Allie's War Season Four (118 page)

Read Allie's War Season Four Online

Authors: JC Andrijeski

BOOK: Allie's War Season Four
10.27Mb size Format: txt, pdf, ePub

Truthfully, Loki could no longer be certain what that was.

He supposed they felt hunted, just like all of them felt hunted in these days. But Loki, like Balidor and Varlan, with whom he had spoken about some of these details, also believed that the human leaders were being manipulated into a state of near-constant fear and paranoia by Shadow and his seers, as well.

Truthfully, in looking around what remained of Washington D.C. as they reduced altitude over the city, Loki found himself thinking that the humans might have been perfectly safe in remaining here, all things considered. By that, of course, he meant they would likely have been no less safe here than in most other parts of the continent...although he supposed that anonymity of location had its advantages, even in times such as this.

Further, being away from the coast increasingly had its advantages, as well.

Balidor had last told Loki that he suspected most of the government initially relocated to the old NORAD headquarters in Colorado. The Adhipan leader seemed to think it was possible they had moved on since that time, probably because NORAD itself was still relatively well-known, too, just like Langley and Washington D.C.

Loki frowned out the window as the Chinook’s blades powered down, staring up at the walls of the famous human building’s South Portico and its high, white, ionic columns. He squinted past the anti-glare glass to the rooftop balconies, where secret service used to patrol above the two massive balconies below those upper floors.
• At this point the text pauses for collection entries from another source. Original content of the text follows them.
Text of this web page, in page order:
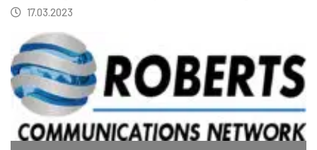
17.03.2023
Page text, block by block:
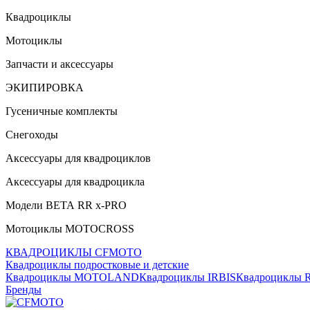
Квадроциклы
Мотоциклы
Запчасти и аксессуары
ЭКИПИРОВКА
Гусеничные комплекты
Снегоходы
Аксессуары для квадроциклов
Аксессуары для квадроцикла
Модели ВЕТА RR x-PRO
Мотоциклы MOTOCROSS
КВАДРОЦИКЛЫ CFMOTO
Квадроциклы подростковые и детские
Квадроциклы MOTOLANDКвадроциклы IRBISКвадроциклы
Бренды
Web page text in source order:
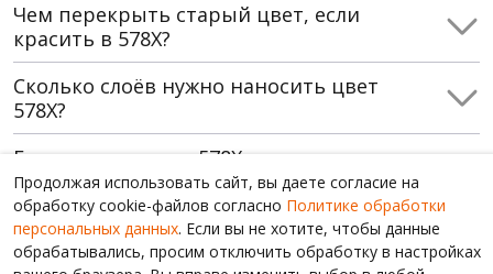
Чем перекрыть старый цвет, если
красить в 578X?
Сколько слоёв нужно наносить цвет
578X?
Где использовать 578X, какие
помещения?
Какой грунт использовать перед
окраской в 578X?
Продолжая использовать сайт, вы даете согласие на
обработку cookie-файлов согласно Политике обработки
персональных данных. Если вы не хотите, чтобы данные
обрабатывались, просим отключить обработку в настройках
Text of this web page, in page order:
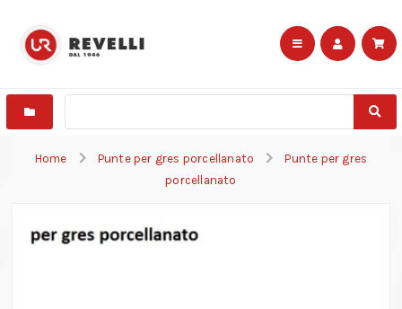
Home Punte per gres porcellanato
Punte per gres
porcellanato
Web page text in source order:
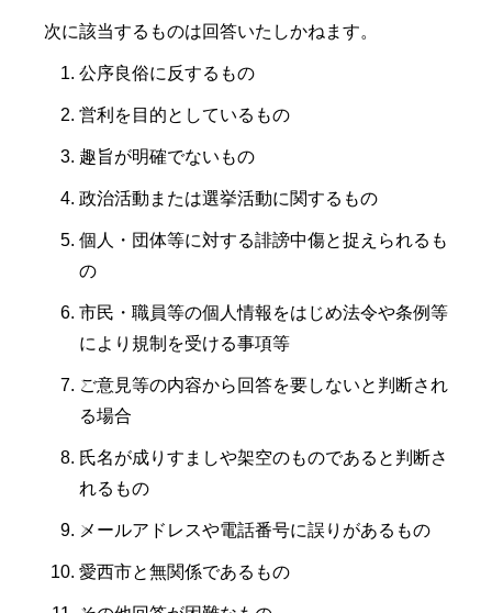
次に該当するものは回答いたしかねます。
公序良俗に反するもの
営利を目的としているもの
趣旨が明確でないもの
政治活動または選挙活動に関するもの
個人・団体等に対する誹謗中傷と捉えられるも
の
市民・職員等の個人情報をはじめ法令や条例等
により規制を受ける事項等
ご意見等の内容から回答を要しないと判断され
る場合
氏名が成りすましや架空のものであると判断さ
れるもの
メールアドレスや電話番号に誤りがあるもの
愛西市と無関係であるもの
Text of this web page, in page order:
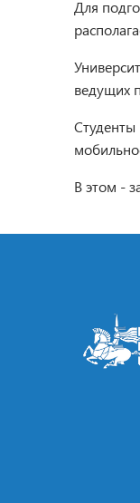
Для
ведущих
Студенты
В этом -
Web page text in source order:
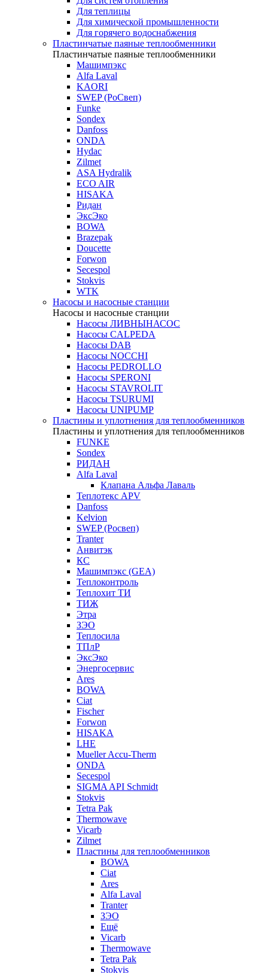
Для теплицы
Для химической промышленности
Для горячего водоснабжения
Пластинчатые паяные теплообменники
Пластинчатые паяные теплообменники
Машимпэкс
Alfa Laval
KAORI
SWEP (РоСвеп)
Funke
Sondex
Danfoss
ONDA
Hydac
Zilmet
ASA Hydralik
ECO AIR
HISAKA
Ридан
ЭксЭко
BOWA
Brazepak
Doucette
Forwon
Secespol
Stokvis
WTK
Насосы и насосные станции
Насосы и насосные станции
Насосы ЛИВНЫНАСОС
Насосы CALPEDA
Насосы DAB
Насосы NOCCHI
Насосы PEDROLLO
Насосы SPERONI
Насосы STAVROLIT
Насосы TSURUMI
Насосы UNIPUMP
Пластины и уплотнения для теплообменников
Пластины и уплотнения для теплообменников
FUNKE
Sondex
РИДАН
Alfa Laval
Клапана Альфа Лаваль
Теплотекс APV
Danfoss
Kelvion
SWEP (Росвеп)
Tranter
Анвитэк
КС
Машимпэкс (GEA)
Теплоконтроль
Теплохит ТИ
ТИЖ
Этра
ЗЭО
Теплосила
ТПлР
ЭксЭко
Энергосервис
Ares
BOWA
Ciat
Fischer
Forwon
HISAKA
LHE
Mueller Accu-Therm
ONDA
Secespol
SIGMA API Schmidt
Stokvis
Tetra Pak
Thermowave
Vicarb
Zilmet
Пластины для теплообменников
BOWA
Ciat
Ares
Alfa Laval
Tranter
ЗЭО
Ещё
Vicarb
Thermowave
Tetra Pak
Stokvis
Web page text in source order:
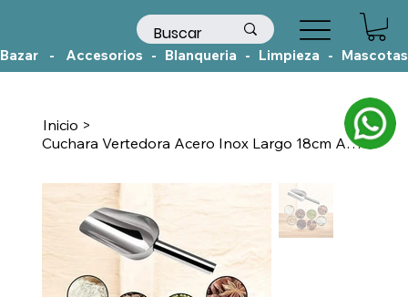
Bazar    -    Accesorios   -   Blanqueria   -   Limpieza   -
Inicio >
Cuchara Vertedora Acero Inox Largo 18cm Ancho 6,5cm
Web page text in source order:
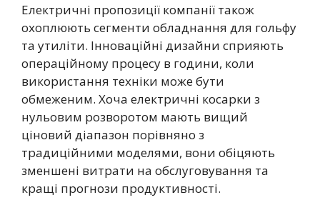
Електричні пропозиції компанії також
охоплюють сегменти обладнання для гольфу
та утиліти. Інноваційні дизайни сприяють
операційному процесу в години, коли
використання техніки може бути
обмеженим. Хоча електричні косарки з
нульовим розворотом мають вищий
ціновий діапазон порівняно з
традиційними моделями, вони обіцяють
зменшені витрати на обслуговування та
кращі прогнози продуктивності.
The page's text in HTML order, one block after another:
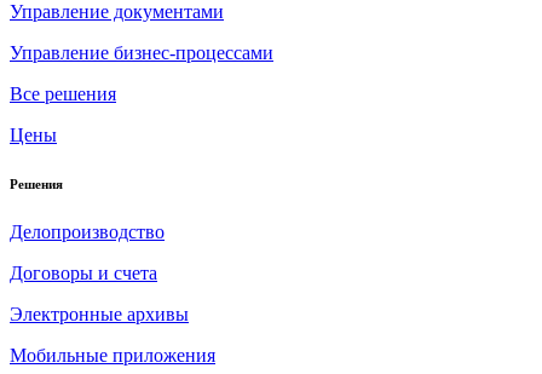
Управление документами
Управление бизнес-процессами
Все решения
Цены
Решения
Делопроизводство
Договоры и счета
Электронные архивы
Мобильные приложения

He saw no one up there now.

Further, the place felt abandoned.

Loki’s own light told him as much, from the mostly dismantled constructs that had already begun to dissipate from lack of maintenance by construct seers. He could feel few people inside the building itself, and those he did feel had a haphazard energy to them, totally unlike the previous glimpses Loki had gotten of this place, when it housed a working government, and even more importantly in many respects, that government’s leader.

Now it felt hollowed out. Empty.

It did not help that Loki could see where organic-reinforced windows appeared to be missing on the upper and lower floors, particularly all throughout what he could glimpse of the East and West Wings. Loki knew that none of those windows had been glass.
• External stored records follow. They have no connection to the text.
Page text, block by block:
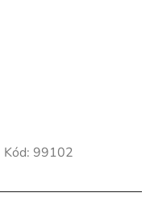
Kód: 99102
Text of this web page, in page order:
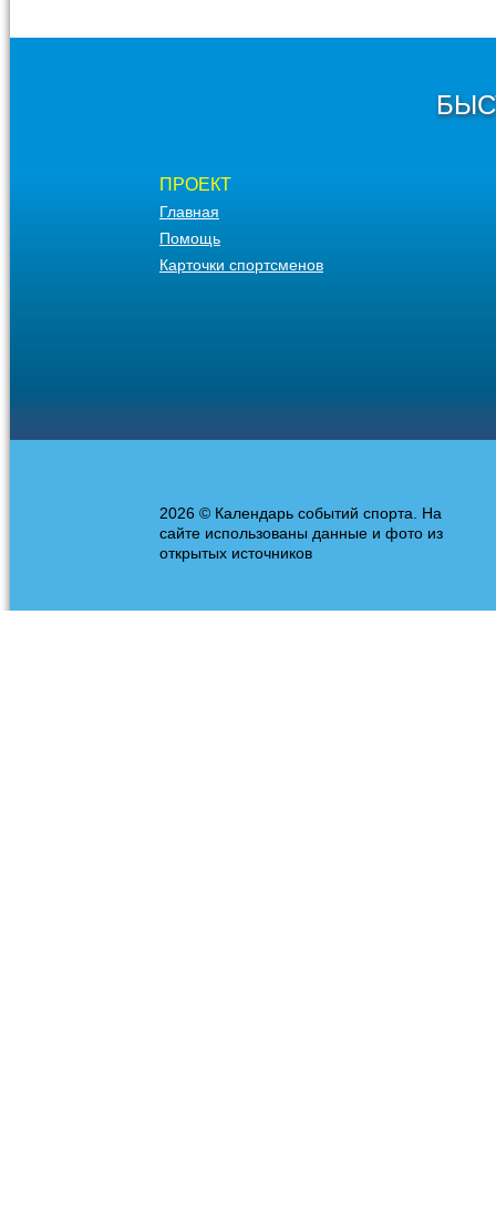
ПРОЕКТ
Главная
Помощь
Карточки спортсменов
2026 © Календарь событий спорта. На
сайте использованы данные и фото из
открытых источников

They must have been broken manually out of the very walls, using some considerable amount of force. He knew that could possibly have occurred through the use of missiles, or some other military-grade ordnance, but he doubted it, given the lack of scorch marks on the outside of the building itself, apart from in a few, isolated locations. Those he did see looked more to be from fires than from explosions, anyway.

The quiet bothered Loki.

Then again, he did not intend for them to be here long.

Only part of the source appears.